Access and Refresh Tokens

An access token establishes an application’s identity. When an app calls a specific API operation, the access token is passed as part of the application claims information in the request header.

Refresh tokens allow an application to refresh an expired access token without re-authenticating the entire application. After the access token expires, the refresh token can use the Application Key and Shared Secret to generate a new authentication ticket that contains the same refresh token and refresh token expiration, but contains a new access token and access token expiration.

Both access tokens and refresh tokens are subject to expiration. After the refresh token expires, you must generate a new authentication ticket. Access tokens are viewable and readable for external programs. Refresh tokens should never be shared. Always protect information about your refresh token and shared secret.

Generate an Authentication Ticket

  1. Copy your Application Key and Shared Secret from Dev Center. Go to Develop > Applications and double-click the app you are developing to view this information.
  2. In your external application, run a POST operation to the platform/applications/authtickets or platform/applications/authtickets/oauth resource. You can do this to the host for testing on a sandbox environment, while your complete and certified app will make requests using the production URL.
  3. In the request body, enter the Application Key/ID and Secret. All current applications use the full Application Key value for the ID. Legacy applications use the Application ID instead of the full Application Key. The Application ID can be found as part of the full Key: <dev account namespace>.<application ID>.<application version>.<package name>.
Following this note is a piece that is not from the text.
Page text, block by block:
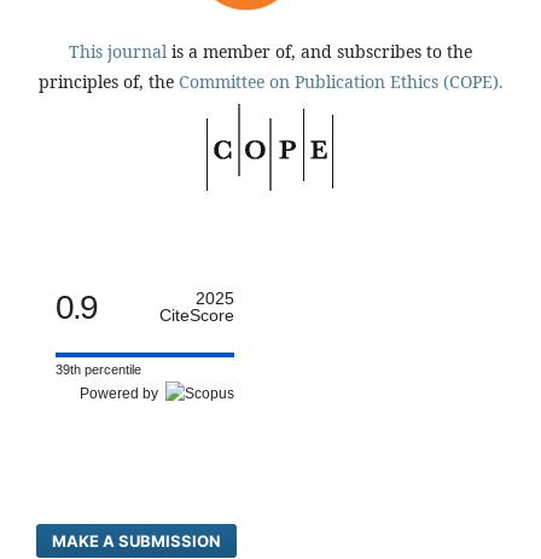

The system returns the refresh token, access token, and expiration information.

Refresh an Authentication Ticket

If you used the platform/application/authtickets method and the access token has expired but the refresh token is still valid, complete the following steps to refresh the authentication ticket:

  1. Run a PUT operation to the platform/applications/authtickets/refresh-ticket URL.
  2. In the request, enter the refreshToken value string. 

The system returns the refresh token, access token, and new expiration information.

Run Operations from an Application

After you provision a sandbox, install an application in that sandbox, and generate an authentication ticket for the application, you can begin to run API operations using the application.

Running an operation in the API consists of the following procedures:

  • Retrieve the tenant ID
  • Retrieve the domain name for the URI endpoint
  • Use the tenant URL to perform API operations

Retrieve the Tenant ID

You can view the tenant ID for a sandbox in the sandbox URL in Admin, or you can get it programmatically using the API:

  1. In the Tenants resource, run a GET operation using the following URL:
  2. In the request body, note the tenantID value.

Retrieve the Domain Name for the URI Endpoint

To retrieve the domain name the application uses to run API operations in a development store, complete the following procedure:

  1. In the application, in the Tenants resource, run a GET operation using the following URI:{tenantid}
  2. In the request URI, enter the tenant ID you retrieved in the previous procedure.
  3. In the request body, note the following information:
    • The DomainName value for the tenant, which appears as: {tenantID}.{host name}
    • The master catalog ID values for the tenant.
    • The catalog ID values for the tenant.
    • The site ID values for the tenant.

Use the Tenant URL to Perform API Operations

To use the sandbox domain name for the development store to begin performing API operations using the application, complete the following procedure:

  1. In the application, run the operation you want to perform, using the URL retrieved in the previous procedure: {domainname}/api/{resourcepath}
  2. In the request header, specify the API context.